Has anyone got one or used one ?


I must admit I'm a lazy git when it comes to any form of excercise.

Do they work ? Or are they a expensive gimmick ?


All views/opinions welcome.


Thanks


----------



## cabby (May 14, 2005)

you been watching Dragons Den. :lol: 

cabby


----------



## aikidomo (Jan 8, 2008)

i think that the silence on this topic speaks volumes
Theres nowt better than a good work out, not a gimmick. 8) 
Lots for sale on Boot fairs. :roll: 
Clive


----------



## bigcats30 (Aug 13, 2012)

Actually they work in a way (Bruce lee used a very basic concept) but by maintaining the muscle.

However what they don't do (and everyones big mistake when it comes to these devices) is get rid of fat.

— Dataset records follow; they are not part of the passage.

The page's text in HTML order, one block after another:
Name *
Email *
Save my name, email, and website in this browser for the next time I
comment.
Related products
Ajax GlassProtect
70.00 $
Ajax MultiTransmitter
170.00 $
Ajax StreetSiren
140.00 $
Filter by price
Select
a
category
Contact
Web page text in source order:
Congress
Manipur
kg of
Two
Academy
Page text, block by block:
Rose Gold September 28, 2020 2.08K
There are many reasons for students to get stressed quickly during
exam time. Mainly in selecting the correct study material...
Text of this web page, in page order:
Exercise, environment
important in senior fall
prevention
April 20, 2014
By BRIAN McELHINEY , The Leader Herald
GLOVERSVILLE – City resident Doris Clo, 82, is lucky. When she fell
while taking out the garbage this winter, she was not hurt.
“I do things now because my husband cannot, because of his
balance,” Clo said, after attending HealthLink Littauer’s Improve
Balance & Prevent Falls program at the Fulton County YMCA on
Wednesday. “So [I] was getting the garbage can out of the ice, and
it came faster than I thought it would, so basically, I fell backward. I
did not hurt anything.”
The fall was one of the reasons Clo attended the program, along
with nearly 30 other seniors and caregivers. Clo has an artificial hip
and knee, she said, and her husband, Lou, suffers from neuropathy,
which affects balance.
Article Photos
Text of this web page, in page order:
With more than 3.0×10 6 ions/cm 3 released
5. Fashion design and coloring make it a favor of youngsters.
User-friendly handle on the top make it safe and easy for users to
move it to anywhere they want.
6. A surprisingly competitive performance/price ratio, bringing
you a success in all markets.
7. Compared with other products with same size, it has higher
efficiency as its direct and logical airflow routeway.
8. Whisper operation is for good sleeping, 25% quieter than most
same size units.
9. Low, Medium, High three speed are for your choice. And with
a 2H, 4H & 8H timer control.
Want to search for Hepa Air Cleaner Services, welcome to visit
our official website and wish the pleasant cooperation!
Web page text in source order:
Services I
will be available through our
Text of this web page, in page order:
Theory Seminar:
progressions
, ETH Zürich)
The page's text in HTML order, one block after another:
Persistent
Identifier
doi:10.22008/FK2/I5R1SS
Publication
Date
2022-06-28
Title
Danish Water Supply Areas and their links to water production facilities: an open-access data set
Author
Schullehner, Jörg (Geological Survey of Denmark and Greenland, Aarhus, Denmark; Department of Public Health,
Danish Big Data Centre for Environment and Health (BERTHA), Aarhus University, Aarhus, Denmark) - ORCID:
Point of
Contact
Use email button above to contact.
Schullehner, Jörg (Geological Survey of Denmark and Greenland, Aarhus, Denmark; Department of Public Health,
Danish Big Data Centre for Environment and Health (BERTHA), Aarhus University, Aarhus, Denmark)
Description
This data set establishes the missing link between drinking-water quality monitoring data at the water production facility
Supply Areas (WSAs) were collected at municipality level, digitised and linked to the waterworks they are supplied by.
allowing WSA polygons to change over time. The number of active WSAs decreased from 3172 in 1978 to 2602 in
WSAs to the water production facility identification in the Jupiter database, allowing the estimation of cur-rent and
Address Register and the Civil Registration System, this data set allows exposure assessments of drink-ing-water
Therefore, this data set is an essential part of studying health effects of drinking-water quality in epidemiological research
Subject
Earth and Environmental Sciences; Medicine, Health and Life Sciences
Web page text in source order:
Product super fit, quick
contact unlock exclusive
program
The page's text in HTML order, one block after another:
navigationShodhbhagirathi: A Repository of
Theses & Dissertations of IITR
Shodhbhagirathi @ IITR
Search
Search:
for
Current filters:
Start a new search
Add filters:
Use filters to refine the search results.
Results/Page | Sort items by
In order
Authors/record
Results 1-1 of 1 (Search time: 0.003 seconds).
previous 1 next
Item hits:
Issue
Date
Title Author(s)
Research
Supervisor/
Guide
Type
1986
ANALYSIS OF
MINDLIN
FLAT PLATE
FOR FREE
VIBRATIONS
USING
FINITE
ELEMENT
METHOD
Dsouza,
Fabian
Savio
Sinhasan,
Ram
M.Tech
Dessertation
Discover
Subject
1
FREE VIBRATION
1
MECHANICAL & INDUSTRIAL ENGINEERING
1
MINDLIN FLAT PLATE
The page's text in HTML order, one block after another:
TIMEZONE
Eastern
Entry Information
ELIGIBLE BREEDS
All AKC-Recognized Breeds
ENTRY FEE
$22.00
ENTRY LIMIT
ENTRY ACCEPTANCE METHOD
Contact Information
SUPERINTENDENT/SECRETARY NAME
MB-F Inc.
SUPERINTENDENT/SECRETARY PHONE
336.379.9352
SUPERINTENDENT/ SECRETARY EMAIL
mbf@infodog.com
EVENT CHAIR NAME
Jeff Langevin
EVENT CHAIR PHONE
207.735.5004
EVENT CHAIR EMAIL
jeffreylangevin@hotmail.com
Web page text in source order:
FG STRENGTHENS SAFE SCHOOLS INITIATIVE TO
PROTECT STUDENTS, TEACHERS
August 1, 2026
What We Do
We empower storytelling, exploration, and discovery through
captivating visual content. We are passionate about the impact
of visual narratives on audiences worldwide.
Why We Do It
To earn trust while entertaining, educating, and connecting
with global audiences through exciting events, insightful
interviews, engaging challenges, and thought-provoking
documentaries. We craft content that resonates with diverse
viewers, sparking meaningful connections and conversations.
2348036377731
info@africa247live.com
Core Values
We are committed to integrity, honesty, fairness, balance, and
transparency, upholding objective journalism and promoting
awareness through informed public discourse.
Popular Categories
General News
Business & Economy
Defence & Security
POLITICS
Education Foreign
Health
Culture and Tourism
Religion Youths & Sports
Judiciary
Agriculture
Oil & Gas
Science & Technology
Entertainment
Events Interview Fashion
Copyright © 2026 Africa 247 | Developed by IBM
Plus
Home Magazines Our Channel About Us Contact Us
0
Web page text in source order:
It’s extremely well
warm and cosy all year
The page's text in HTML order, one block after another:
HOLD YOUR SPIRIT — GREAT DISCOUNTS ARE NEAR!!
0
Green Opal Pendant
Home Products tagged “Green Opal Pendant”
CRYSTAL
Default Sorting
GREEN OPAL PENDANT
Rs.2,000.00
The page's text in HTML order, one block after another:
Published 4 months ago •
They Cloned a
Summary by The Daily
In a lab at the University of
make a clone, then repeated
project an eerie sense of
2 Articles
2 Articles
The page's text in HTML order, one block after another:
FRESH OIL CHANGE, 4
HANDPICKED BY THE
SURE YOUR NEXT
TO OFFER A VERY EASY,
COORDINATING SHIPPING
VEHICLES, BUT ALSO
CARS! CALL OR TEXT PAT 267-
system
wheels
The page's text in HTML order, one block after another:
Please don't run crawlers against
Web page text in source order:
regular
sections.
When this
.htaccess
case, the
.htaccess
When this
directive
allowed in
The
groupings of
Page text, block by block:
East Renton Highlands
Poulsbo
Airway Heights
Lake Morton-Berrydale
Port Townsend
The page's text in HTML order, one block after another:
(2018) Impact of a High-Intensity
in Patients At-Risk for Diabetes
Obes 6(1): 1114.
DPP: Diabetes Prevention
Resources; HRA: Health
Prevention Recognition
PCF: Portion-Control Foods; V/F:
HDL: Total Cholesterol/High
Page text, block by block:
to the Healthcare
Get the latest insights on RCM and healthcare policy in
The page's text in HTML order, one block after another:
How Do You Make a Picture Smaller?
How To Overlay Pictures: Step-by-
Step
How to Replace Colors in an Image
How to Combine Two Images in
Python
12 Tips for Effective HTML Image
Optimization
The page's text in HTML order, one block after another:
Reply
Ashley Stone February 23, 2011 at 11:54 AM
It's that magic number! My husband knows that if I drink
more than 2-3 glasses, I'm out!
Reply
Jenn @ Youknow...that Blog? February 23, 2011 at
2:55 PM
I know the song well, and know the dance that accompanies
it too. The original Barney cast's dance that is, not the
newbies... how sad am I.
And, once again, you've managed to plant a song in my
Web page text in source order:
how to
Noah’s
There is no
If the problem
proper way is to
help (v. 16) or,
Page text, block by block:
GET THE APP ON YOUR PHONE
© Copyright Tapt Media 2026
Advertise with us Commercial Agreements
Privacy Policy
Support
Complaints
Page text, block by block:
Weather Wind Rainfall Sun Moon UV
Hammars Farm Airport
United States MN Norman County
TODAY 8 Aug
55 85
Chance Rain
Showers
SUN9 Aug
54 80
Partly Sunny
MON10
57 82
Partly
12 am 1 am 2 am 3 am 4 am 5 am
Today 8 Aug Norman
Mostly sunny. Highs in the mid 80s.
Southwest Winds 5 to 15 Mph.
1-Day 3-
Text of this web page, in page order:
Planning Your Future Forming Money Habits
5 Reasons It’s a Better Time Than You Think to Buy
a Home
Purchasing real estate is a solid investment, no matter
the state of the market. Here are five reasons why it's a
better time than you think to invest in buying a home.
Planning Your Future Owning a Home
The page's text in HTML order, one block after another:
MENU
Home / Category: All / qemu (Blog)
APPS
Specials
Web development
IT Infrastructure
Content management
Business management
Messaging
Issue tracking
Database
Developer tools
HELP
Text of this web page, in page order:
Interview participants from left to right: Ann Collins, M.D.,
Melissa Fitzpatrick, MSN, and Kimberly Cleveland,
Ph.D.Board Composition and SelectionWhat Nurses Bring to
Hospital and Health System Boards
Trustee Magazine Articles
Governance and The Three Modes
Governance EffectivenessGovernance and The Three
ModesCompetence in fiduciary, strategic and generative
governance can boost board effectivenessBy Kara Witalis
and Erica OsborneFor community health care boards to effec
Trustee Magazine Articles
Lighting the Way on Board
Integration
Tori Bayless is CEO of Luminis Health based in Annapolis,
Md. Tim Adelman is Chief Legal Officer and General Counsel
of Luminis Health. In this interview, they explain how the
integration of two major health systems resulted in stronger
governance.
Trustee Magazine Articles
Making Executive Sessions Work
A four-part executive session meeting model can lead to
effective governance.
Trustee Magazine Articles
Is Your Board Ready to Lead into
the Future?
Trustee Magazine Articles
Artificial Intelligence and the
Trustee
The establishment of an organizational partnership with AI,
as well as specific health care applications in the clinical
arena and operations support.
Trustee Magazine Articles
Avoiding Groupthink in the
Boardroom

Everyone has a 6 pack but its hidden underneath fat and doing more situps dosen't get rid of fat (shock horror) only burning more calories than you consume will do that. (yes situps burn calories but not enough to lose weight)

You can burn fat by doing cardio and weight lifting (muscles).......cardio is faster at burning fat but weightlifting (muscles) is without doubt the best longterm way of burning fat and keeping it off.

You CANNOT turn fat into muscle.


Dieting does NOT work...... sensible eating is what works.


----------